Relief for large, destitute populations was principally a question of food importation. Because European stocks were inadequate, and tended to fall during the War, this meant transatlantic shipment. Food, in effect, became a question of the Allied blockade. This, in turn, meant it was a problem for British rather than French, Italian, or Russian policy. As Paul Vincent has noted, London's allies’ “collective effect upon the functioning of the blockade was negligible. In general, one can assume that the blockade, as it existed between 1914 and 1917, was a British apparatus.”
The importation of transoceanic food into Europe was a strategic question of the greatest moment for the British, who were linked by what Avner Offer has called the “agrarian bond” to food exporting nations.
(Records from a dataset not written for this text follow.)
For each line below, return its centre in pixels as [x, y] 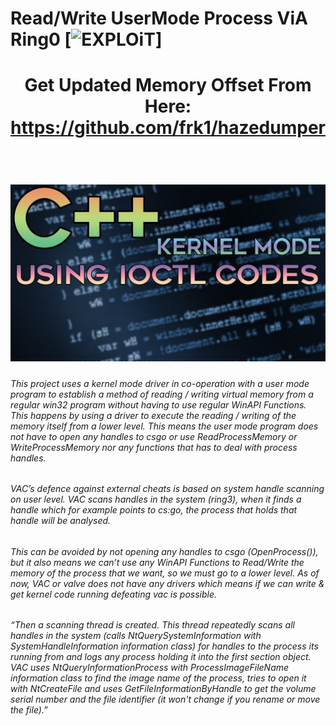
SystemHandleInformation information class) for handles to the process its [164, 646]
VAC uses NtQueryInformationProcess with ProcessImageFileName [150, 668]
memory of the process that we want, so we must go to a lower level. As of [165, 573]
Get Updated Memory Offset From [168, 85]
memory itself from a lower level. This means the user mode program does [164, 426]
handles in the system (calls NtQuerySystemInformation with [136, 636]
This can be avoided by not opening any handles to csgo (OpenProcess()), [164, 551]
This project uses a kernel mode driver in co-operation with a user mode [160, 383]
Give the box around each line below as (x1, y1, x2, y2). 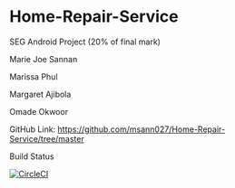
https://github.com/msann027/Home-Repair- (57, 124, 225, 135)
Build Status (9, 151, 54, 162)
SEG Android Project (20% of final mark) (9, 36, 162, 47)
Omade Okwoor (9, 106, 69, 117)
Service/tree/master (9, 133, 84, 144)
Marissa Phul (9, 70, 58, 82)
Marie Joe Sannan (9, 53, 78, 64)
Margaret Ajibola (9, 89, 72, 99)
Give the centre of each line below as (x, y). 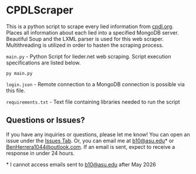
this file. (16, 90)
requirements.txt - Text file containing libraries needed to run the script (93, 102)
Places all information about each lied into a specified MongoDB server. (92, 32)
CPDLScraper (40, 10)
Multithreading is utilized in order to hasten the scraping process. (85, 45)
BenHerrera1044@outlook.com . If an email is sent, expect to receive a (91, 146)
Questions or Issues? (45, 120)
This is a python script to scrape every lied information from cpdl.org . (90, 26)
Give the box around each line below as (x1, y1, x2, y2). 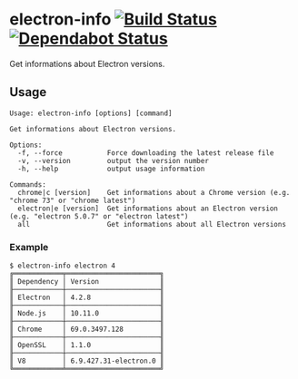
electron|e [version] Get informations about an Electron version (17, 204, 279, 213)
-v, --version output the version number (17, 156, 209, 165)
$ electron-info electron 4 (9, 261, 116, 271)
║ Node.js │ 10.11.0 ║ (9, 309, 165, 318)
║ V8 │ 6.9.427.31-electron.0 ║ (9, 356, 165, 366)
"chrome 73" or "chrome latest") (9, 196, 136, 205)
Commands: (9, 180, 47, 189)
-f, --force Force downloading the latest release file (17, 148, 274, 158)
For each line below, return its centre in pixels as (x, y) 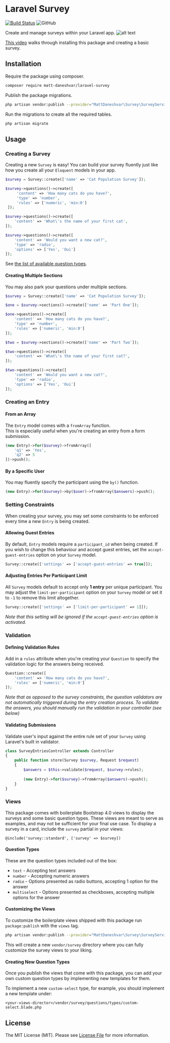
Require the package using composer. (45, 76)
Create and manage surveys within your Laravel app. (60, 32)
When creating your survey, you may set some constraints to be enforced (82, 516)
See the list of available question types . (46, 264)
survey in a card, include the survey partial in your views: (65, 829)
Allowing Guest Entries (30, 533)
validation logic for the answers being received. (55, 664)
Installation (23, 64)
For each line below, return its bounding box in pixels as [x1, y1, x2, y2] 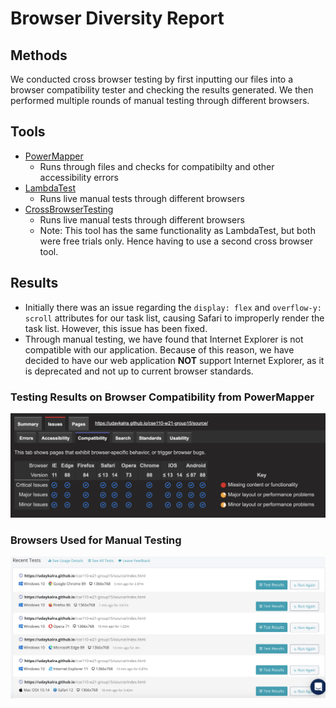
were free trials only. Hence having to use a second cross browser [39, 235, 314, 247]
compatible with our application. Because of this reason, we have [24, 343, 295, 356]
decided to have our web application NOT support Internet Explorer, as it [24, 354, 325, 366]
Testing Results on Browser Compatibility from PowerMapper [10, 390, 315, 404]
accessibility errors [39, 171, 119, 183]
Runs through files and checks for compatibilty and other [39, 160, 275, 172]
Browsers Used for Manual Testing [10, 533, 182, 547]
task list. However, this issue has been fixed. [24, 322, 208, 334]
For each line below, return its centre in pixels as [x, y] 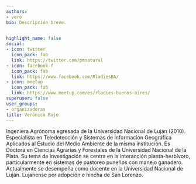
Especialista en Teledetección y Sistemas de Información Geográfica [89, 138]
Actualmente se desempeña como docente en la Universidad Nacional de [94, 169]
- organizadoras [26, 109]
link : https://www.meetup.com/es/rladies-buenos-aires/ [81, 93]
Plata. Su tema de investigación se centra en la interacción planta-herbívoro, [98, 156]
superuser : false [27, 98]
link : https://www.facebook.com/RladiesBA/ [65, 77]
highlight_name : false [34, 39]
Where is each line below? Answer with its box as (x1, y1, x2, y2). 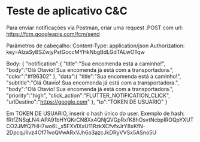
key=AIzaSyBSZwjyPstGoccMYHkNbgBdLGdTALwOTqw (6, 48, 145, 55)
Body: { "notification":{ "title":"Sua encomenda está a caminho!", (6, 60, 166, 67)
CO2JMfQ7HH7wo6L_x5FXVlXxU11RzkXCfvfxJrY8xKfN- (6, 122, 146, 129)
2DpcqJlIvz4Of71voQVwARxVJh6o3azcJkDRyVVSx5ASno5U (6, 129, 157, 136)
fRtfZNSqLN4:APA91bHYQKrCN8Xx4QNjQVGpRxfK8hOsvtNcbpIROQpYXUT (6, 116, 194, 123)
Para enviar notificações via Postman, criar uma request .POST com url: (6, 24, 183, 31)
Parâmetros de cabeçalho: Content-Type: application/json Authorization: (6, 42, 185, 49)
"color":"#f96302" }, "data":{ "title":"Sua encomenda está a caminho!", (6, 72, 181, 80)
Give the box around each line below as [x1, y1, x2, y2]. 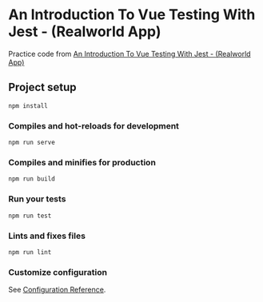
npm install [8, 101, 48, 109]
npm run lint [8, 248, 52, 256]
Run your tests [8, 193, 66, 205]
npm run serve [8, 138, 56, 147]
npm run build [8, 175, 56, 183]
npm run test [8, 212, 52, 220]
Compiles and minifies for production [8, 157, 156, 168]
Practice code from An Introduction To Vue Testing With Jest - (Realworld [8, 49, 251, 58]
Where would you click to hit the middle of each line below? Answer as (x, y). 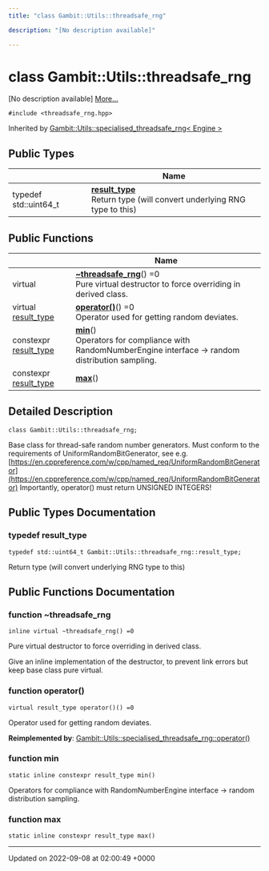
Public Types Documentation (82, 513)
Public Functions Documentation (92, 592)
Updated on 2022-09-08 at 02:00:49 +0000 (82, 858)
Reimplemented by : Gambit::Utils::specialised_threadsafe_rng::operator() (129, 738)
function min (34, 759)
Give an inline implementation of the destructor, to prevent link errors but (128, 662)
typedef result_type (48, 536)
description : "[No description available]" (82, 30)
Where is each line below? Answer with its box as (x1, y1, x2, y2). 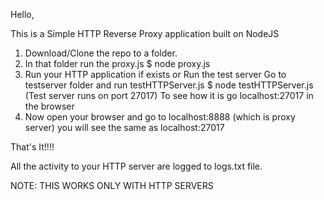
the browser (24, 100, 75, 112)
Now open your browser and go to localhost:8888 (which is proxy (24, 111, 296, 123)
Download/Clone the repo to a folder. (24, 47, 178, 59)
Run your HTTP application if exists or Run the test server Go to (24, 69, 287, 80)
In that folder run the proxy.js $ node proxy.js (24, 58, 211, 69)
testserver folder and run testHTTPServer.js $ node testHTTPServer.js (24, 79, 314, 91)
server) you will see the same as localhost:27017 (24, 122, 225, 133)
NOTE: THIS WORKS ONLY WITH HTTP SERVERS (10, 180, 214, 191)
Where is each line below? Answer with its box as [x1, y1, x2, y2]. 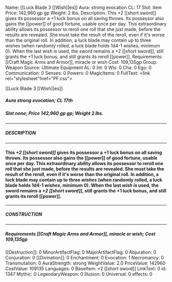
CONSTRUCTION [5, 211, 42, 218]
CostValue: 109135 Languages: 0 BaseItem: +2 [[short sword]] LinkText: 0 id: [5, 266, 167, 272]
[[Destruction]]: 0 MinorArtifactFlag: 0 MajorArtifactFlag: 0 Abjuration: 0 [5, 249, 157, 255]
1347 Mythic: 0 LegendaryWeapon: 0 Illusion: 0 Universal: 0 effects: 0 [5, 271, 153, 277]
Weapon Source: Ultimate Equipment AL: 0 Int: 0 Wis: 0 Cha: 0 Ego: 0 [5, 64, 152, 70]
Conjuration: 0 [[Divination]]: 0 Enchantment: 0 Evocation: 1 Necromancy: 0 [5, 255, 164, 261]
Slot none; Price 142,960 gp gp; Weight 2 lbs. [5, 110, 104, 116]
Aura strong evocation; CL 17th [5, 97, 73, 103]
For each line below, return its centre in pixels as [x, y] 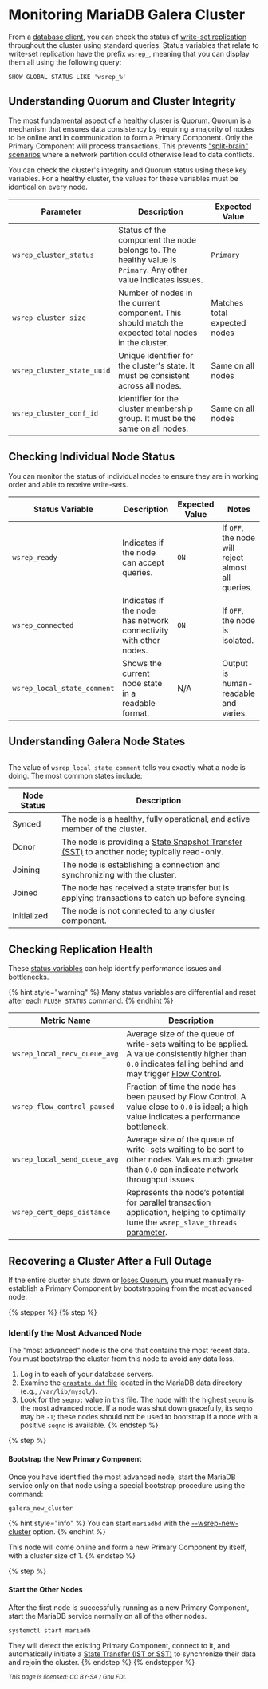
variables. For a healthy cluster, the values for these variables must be [124, 178]
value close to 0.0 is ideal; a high [187, 1107]
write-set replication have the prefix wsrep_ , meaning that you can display [129, 53]
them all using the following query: [65, 62]
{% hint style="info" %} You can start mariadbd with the [99, 1523]
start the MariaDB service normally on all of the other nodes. [108, 1616]
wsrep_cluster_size [49, 318]
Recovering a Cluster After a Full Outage [110, 1261]
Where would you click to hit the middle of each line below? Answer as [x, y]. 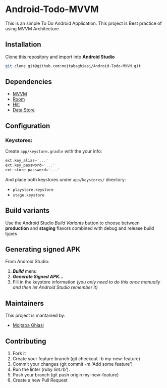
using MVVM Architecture [32, 28]
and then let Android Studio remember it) [55, 287]
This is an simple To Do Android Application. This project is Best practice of [84, 23]
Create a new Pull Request [40, 380]
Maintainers [25, 303]
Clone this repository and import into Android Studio [60, 57]
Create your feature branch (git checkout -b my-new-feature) [76, 359]
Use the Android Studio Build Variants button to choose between [72, 223]
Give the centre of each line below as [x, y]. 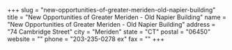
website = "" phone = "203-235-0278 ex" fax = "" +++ [86, 39]
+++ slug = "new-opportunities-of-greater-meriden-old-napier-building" [111, 10]
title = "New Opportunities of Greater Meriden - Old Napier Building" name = [117, 17]
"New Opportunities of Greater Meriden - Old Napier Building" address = [111, 24]
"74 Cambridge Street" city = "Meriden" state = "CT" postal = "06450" [109, 32]
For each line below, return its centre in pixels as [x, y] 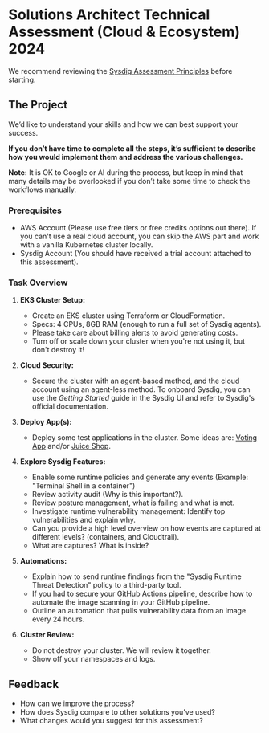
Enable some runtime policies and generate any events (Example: [140, 477]
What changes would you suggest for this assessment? [111, 721]
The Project [38, 105]
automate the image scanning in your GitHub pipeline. [121, 602]
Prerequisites [35, 210]
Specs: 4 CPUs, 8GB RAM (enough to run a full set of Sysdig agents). [147, 324]
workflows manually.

Control of the channels of this food was perhaps London's greatest strategic concern during the war. As a result, relief issues raised fundamental questions about national and imperial security.
Along with the blockade, the United States, although neutral until 1917, was a factor of the greatest importance as regards international relief questions. The United States provided the majority of both the food and the money that relieved Europe during the war. Such organizations as the Rockefeller Foundation, the American Red Cross, and, of course, the Commission for Relief in Belgium were the principal agents either providing, or attempting to provide, wartime relief.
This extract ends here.